**Dataset items:**
Start of Block

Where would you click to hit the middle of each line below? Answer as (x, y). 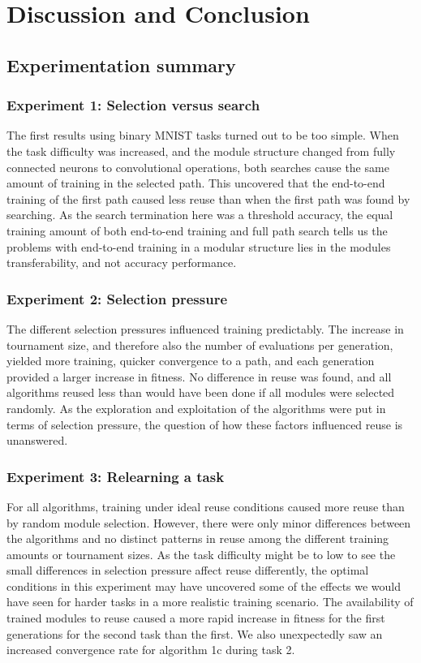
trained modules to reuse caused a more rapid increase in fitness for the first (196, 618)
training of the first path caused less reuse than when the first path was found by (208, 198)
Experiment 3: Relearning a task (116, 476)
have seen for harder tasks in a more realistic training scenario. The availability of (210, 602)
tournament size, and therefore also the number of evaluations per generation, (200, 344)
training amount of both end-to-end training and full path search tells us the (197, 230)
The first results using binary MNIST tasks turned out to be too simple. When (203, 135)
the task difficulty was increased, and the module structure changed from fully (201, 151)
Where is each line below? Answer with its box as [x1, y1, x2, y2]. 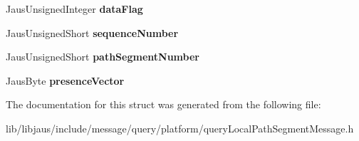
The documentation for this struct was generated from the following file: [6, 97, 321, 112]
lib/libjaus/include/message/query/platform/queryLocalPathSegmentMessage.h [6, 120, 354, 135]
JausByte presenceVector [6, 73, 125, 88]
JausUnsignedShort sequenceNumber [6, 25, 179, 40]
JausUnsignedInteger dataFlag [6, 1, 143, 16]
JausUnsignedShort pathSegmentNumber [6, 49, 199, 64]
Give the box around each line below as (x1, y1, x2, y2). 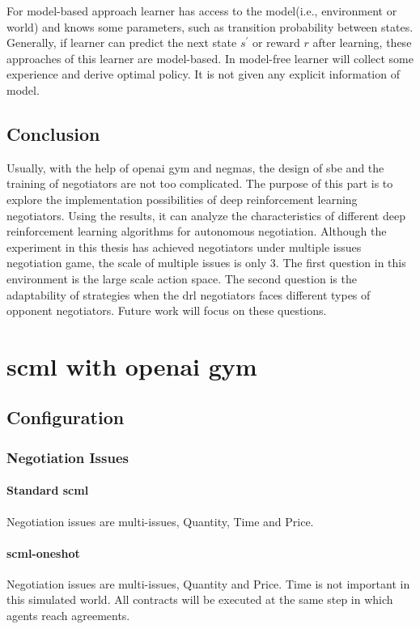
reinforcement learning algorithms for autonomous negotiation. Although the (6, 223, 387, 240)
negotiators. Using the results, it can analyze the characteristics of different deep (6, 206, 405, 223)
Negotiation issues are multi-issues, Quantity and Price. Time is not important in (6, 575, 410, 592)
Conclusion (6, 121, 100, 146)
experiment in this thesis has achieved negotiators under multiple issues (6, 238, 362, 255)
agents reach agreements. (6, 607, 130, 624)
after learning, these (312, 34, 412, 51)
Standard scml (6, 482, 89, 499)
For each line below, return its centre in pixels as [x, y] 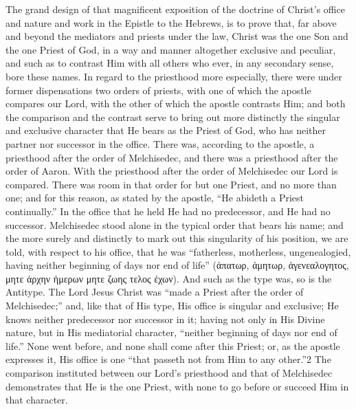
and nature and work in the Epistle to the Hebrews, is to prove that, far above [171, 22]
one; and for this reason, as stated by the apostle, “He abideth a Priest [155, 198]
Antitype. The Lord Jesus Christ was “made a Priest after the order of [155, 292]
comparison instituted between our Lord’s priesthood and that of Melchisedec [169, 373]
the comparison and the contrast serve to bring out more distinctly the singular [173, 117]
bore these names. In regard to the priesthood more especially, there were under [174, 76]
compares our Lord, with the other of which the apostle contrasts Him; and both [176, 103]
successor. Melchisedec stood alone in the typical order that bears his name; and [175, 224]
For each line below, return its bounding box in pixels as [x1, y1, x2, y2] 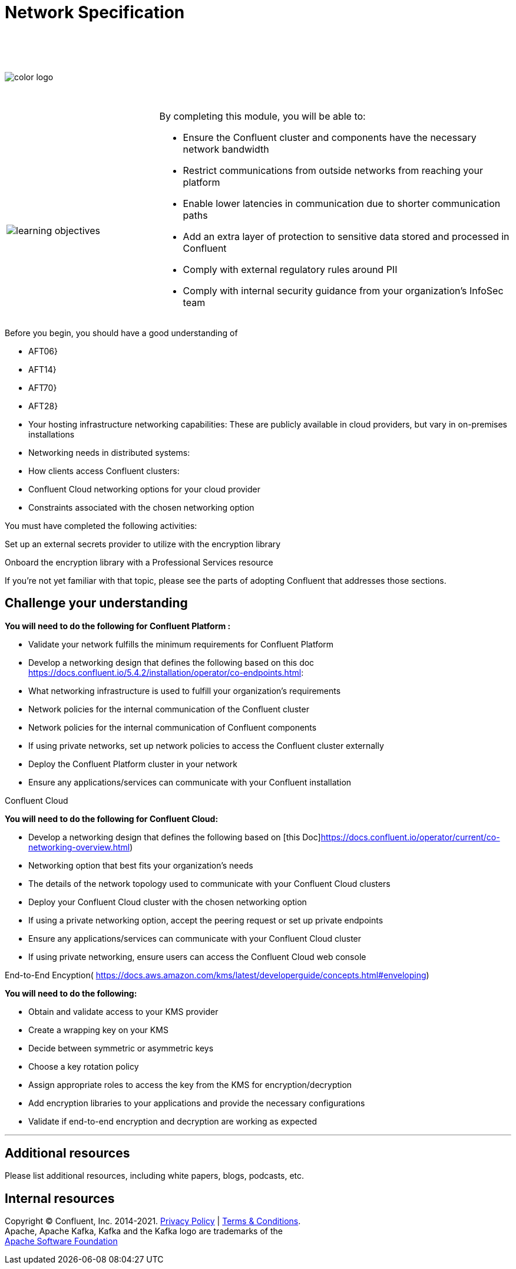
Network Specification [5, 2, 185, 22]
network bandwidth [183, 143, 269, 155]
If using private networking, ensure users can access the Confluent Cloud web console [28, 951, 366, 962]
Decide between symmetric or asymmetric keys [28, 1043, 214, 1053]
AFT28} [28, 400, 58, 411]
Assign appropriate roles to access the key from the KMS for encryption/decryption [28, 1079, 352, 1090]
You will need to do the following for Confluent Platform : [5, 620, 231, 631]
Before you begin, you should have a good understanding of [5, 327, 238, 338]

End of Block

**Your objective:**
Starting at the line above that holds "The first results", return each line up to and including the one that holds "Where is each", exactly as written, minus any pictures.

**Written answer:**
The first results using binary MNIST tasks turned out to be too simple. When (203, 135)
the task difficulty was increased, and the module structure changed from fully (201, 151)
Where is each line below? Answer with its box as [x1, y1, x2, y2]. 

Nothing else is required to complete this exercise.